[Records provided]

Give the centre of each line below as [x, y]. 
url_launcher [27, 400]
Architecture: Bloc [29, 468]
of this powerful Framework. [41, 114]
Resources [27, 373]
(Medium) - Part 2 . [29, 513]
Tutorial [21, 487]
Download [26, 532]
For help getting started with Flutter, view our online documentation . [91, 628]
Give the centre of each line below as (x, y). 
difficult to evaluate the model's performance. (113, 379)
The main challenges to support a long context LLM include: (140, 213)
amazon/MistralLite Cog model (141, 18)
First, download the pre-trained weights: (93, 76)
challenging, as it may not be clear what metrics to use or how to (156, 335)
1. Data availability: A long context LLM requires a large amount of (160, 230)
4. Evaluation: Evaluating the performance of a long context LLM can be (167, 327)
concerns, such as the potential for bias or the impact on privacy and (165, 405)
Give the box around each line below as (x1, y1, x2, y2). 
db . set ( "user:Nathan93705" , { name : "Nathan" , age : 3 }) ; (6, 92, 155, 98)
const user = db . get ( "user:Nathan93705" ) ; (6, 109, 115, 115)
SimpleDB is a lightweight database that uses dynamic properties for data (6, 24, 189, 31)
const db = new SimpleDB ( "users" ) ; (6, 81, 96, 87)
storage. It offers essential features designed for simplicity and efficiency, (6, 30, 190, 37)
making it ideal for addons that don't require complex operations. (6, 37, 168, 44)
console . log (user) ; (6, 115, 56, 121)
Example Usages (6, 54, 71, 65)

[/Records provided]
[Records provided]

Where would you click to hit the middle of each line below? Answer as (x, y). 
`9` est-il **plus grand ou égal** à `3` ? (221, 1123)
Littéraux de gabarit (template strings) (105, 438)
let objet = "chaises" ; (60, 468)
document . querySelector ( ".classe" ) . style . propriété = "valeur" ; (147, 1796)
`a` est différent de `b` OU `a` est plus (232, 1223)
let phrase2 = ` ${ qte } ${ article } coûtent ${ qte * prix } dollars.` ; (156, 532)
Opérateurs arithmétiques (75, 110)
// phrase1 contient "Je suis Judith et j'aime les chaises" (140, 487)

[/Records provided]

__Required action__:
In the listing above, locate the line containing "challenging, as it" and the line containing "const db = new", then transcribe both and every line between them verbatim.

__Solution for this exercise__:
challenging, as it may not be clear what metrics to use or how to (156, 335)
1. Data availability: A long context LLM requires a large amount of (160, 230)
4. Evaluation: Evaluating the performance of a long context LLM can be (167, 327)
concerns, such as the potential for bias or the impact on privacy and (165, 405)
Give the box around each line below as (x1, y1, x2, y2). 
db . set ( "user:Nathan93705" , { name : "Nathan" , age : 3 }) ; (6, 92, 155, 98)
const user = db . get ( "user:Nathan93705" ) ; (6, 109, 115, 115)
SimpleDB is a lightweight database that uses dynamic properties for data (6, 24, 189, 31)
const db = new SimpleDB ( "users" ) ; (6, 81, 96, 87)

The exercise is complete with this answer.